Polyclonal antibodies were raised to synthetic peptides having amino acid sequences corresponding with the N‐ or C‐terminal part of the γ‐aminobutyric acid A (GABA A ) receptor α 5 ‐subunit. These anti‐peptide α 5 (2–10) or anti‐peptide α 5 (427–433) antibodies reacted specifically with GABA A receptors purified from the brains of 5–10‐day‐old rats in an enzyme‐linked immunosorbent assay and were able to dose‐dependently immunoprecipitate up to 6.3 or 13.1% of the GABA A receptors present in the incubation, respectively. In immunoblots, each of these antibodies reacted with the same two protein bands with apparent molecular mass of 53 or 57 kDa. After exhaustive treatment of purified GABA A receptors with N ‐Glycanase, each of these antibodies identified two proteins with apparent molecular masses of 46 and 48 kDa.
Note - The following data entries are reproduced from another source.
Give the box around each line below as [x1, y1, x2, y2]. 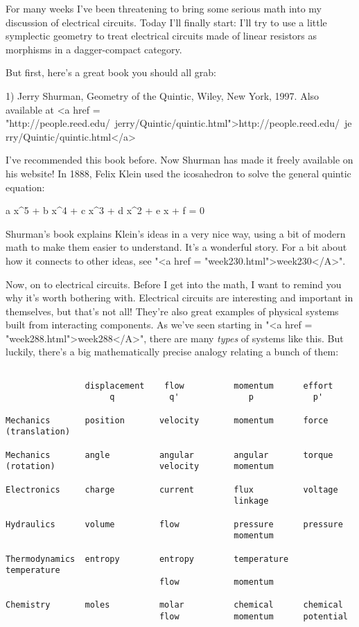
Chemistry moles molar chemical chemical [6, 600, 343, 610]
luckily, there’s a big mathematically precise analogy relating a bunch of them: [6, 344, 339, 359]
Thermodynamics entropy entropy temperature [6, 554, 289, 564]
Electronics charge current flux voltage [6, 484, 338, 495]
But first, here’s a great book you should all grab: [6, 65, 216, 80]
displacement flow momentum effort [85, 380, 333, 391]
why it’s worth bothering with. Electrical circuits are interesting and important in [6, 290, 353, 305]
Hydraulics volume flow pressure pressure [6, 519, 343, 529]
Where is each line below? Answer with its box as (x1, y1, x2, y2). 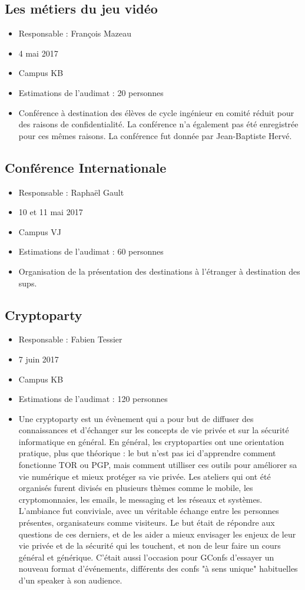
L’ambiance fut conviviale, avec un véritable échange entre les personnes (18, 505, 279, 517)
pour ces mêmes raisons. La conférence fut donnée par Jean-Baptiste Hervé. (18, 129, 292, 141)
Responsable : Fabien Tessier (18, 333, 122, 345)
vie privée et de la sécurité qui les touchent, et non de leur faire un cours (18, 539, 281, 552)
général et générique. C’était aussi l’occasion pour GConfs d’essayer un (18, 551, 274, 563)
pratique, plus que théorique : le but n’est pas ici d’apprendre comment (18, 447, 276, 459)
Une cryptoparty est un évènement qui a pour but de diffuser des (18, 412, 254, 424)
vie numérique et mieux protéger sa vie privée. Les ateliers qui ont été (18, 470, 271, 482)

Additional treatment of GABA A receptors with neuraminidase and O ‐Glycanase resulted in an apparently single protein with molecular mass of 47 kDa, which again was identified by both the anti‐peptide α 5 (2–10) and the anti‐peptide α 5 (427–433) antibody. These results indicate the existence of at least two different α 5 ‐sub‐units of the GABA A receptor that differ in their carbohydrate content. In contrast to other α‐ or β‐subunits of GABA A receptors so far investigated, at least one of these two α 5 ‐subunits contains O‐linked carbohydrates.